**Action item:** All of the records below need to be written out exactly, but without the pictures.

□ □ □ □

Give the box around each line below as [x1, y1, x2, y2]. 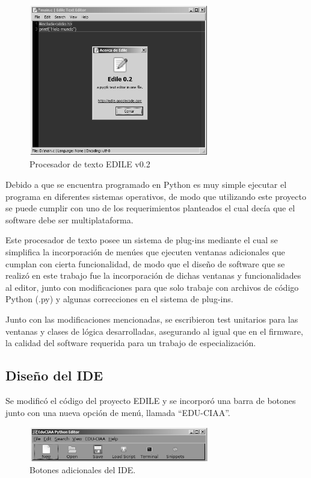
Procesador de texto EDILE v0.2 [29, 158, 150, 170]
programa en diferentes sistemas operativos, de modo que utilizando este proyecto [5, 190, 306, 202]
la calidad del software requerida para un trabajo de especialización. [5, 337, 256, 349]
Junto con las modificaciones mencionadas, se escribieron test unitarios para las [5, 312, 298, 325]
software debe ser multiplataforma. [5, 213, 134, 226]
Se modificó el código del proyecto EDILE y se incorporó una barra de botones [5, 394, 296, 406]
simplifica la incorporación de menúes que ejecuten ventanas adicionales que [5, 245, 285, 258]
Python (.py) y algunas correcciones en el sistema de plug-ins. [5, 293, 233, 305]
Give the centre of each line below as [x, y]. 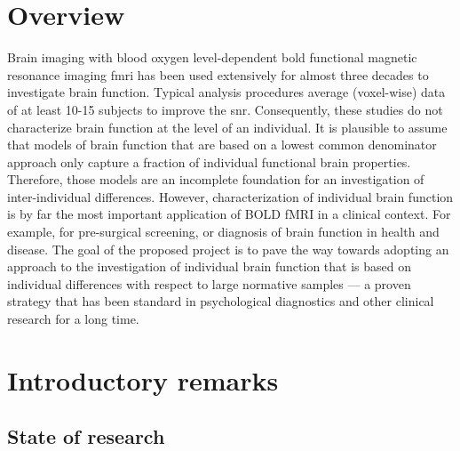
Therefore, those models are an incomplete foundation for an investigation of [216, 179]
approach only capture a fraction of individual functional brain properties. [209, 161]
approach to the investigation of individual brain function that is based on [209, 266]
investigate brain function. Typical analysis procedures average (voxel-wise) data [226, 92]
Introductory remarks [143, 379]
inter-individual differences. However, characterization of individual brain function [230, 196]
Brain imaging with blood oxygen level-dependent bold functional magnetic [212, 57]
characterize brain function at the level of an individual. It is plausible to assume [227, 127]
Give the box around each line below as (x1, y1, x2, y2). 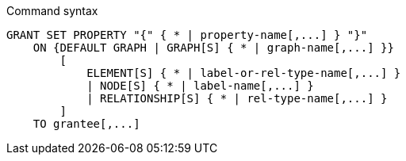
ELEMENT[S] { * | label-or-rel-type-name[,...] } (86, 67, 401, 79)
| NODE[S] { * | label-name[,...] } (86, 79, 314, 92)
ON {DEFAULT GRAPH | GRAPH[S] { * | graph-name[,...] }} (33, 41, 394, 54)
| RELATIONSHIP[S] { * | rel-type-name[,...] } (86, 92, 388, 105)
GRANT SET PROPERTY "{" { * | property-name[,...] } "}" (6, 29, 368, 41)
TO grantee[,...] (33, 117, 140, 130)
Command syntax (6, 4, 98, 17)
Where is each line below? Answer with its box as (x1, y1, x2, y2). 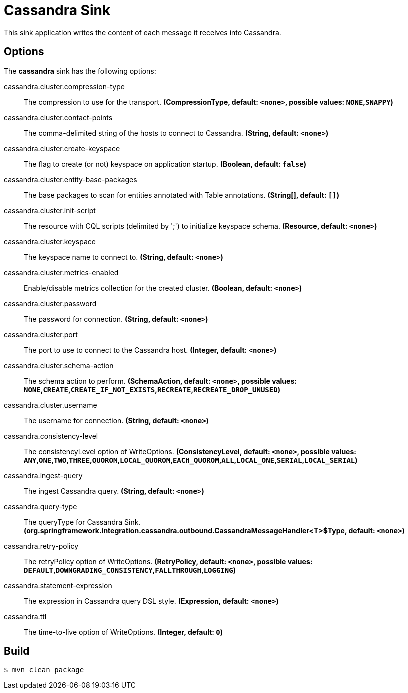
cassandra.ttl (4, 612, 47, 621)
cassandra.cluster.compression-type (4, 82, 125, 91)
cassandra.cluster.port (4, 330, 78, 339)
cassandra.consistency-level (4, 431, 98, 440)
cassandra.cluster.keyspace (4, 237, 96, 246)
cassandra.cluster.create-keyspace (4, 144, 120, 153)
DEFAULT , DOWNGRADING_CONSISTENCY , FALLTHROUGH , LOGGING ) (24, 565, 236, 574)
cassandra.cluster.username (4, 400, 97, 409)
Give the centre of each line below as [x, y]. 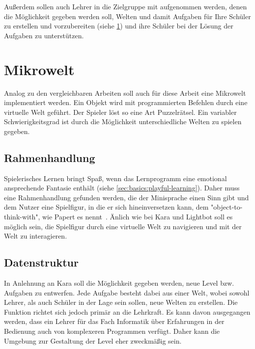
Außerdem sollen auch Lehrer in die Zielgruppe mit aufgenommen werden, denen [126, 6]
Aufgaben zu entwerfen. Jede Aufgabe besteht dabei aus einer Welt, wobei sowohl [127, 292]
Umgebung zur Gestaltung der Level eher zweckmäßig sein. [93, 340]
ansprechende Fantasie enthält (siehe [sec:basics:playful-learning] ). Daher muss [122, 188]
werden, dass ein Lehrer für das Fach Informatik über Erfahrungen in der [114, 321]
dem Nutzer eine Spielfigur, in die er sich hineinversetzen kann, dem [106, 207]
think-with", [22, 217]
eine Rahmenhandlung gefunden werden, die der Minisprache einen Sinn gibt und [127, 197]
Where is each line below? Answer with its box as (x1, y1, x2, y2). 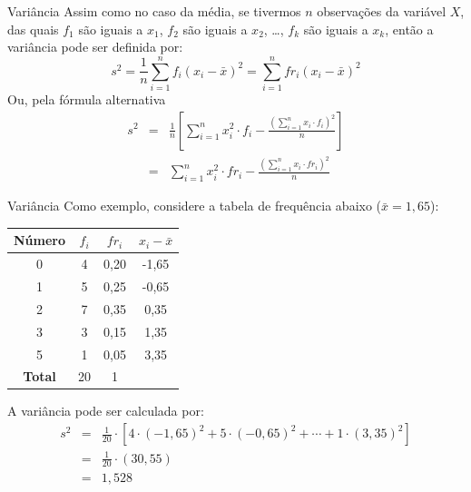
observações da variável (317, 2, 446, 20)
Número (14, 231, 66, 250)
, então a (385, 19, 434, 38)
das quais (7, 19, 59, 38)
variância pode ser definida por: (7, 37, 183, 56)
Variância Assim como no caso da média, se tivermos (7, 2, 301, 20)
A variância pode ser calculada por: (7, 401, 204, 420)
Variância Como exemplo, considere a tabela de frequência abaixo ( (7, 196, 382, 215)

□ □ □ □

**Exercise answer:**
Give the box around each line below as [x1, y1, x2, y2]. 
Procesador de texto EDILE v0.2 [29, 158, 150, 170]
programa en diferentes sistemas operativos, de modo que utilizando este proyecto [5, 190, 306, 202]
la calidad del software requerida para un trabajo de especialización. [5, 337, 256, 349]
Junto con las modificaciones mencionadas, se escribieron test unitarios para las [5, 312, 298, 325]
software debe ser multiplataforma. [5, 213, 134, 226]
Se modificó el código del proyecto EDILE y se incorporó una barra de botones [5, 394, 296, 406]
simplifica la incorporación de menúes que ejecuten ventanas adicionales que [5, 245, 285, 258]
Python (.py) y algunas correcciones en el sistema de plug-ins. [5, 293, 233, 305]
Give the centre of each line below as [x, y]. 
Therefore, those models are an incomplete foundation for an investigation of [216, 179]
approach only capture a fraction of individual functional brain properties. [209, 161]
approach to the investigation of individual brain function that is based on [209, 266]
investigate brain function. Typical analysis procedures average (voxel-wise) data [226, 92]
Introductory remarks [143, 379]
inter-individual differences. However, characterization of individual brain function [230, 196]
Brain imaging with blood oxygen level-dependent bold functional magnetic [212, 57]
characterize brain function at the level of an individual. It is plausible to assume [227, 127]
Give the box around each line below as (x1, y1, x2, y2). 
ELEMENT[S] { * | label-or-rel-type-name[,...] } (86, 67, 401, 79)
| NODE[S] { * | label-name[,...] } (86, 79, 314, 92)
ON {DEFAULT GRAPH | GRAPH[S] { * | graph-name[,...] }} (33, 41, 394, 54)
| RELATIONSHIP[S] { * | rel-type-name[,...] } (86, 92, 388, 105)
GRANT SET PROPERTY "{" { * | property-name[,...] } "}" (6, 29, 368, 41)
TO grantee[,...] (33, 117, 140, 130)
Command syntax (6, 4, 98, 17)
Where is each line below? Answer with its box as (x1, y1, x2, y2). 
cassandra.ttl (4, 612, 47, 621)
cassandra.cluster.compression-type (4, 82, 125, 91)
cassandra.cluster.port (4, 330, 78, 339)
cassandra.consistency-level (4, 431, 98, 440)
cassandra.cluster.keyspace (4, 237, 96, 246)
cassandra.cluster.create-keyspace (4, 144, 120, 153)
DEFAULT , DOWNGRADING_CONSISTENCY , FALLTHROUGH , LOGGING ) (24, 565, 236, 574)
cassandra.cluster.username (4, 400, 97, 409)
Give the centre of each line below as [x, y]. 
Außerdem sollen auch Lehrer in die Zielgruppe mit aufgenommen werden, denen [126, 6]
Aufgaben zu entwerfen. Jede Aufgabe besteht dabei aus einer Welt, wobei sowohl [127, 292]
Umgebung zur Gestaltung der Level eher zweckmäßig sein. [93, 340]
ansprechende Fantasie enthält (siehe [sec:basics:playful-learning] ). Daher muss [122, 188]
werden, dass ein Lehrer für das Fach Informatik über Erfahrungen in der [114, 321]
dem Nutzer eine Spielfigur, in die er sich hineinversetzen kann, dem [106, 207]
think-with", [22, 217]
eine Rahmenhandlung gefunden werden, die der Minisprache einen Sinn gibt und [127, 197]
Where is each line below? Answer with its box as (x1, y1, x2, y2). 
observações da variável (317, 2, 446, 20)
Número (14, 231, 66, 250)
, então a (385, 19, 434, 38)
das quais (7, 19, 59, 38)
variância pode ser definida por: (7, 37, 183, 56)
Variância Assim como no caso da média, se tivermos (7, 2, 301, 20)
A variância pode ser calculada por: (7, 401, 204, 420)
Variância Como exemplo, considere a tabela de frequência abaixo ( (7, 196, 382, 215)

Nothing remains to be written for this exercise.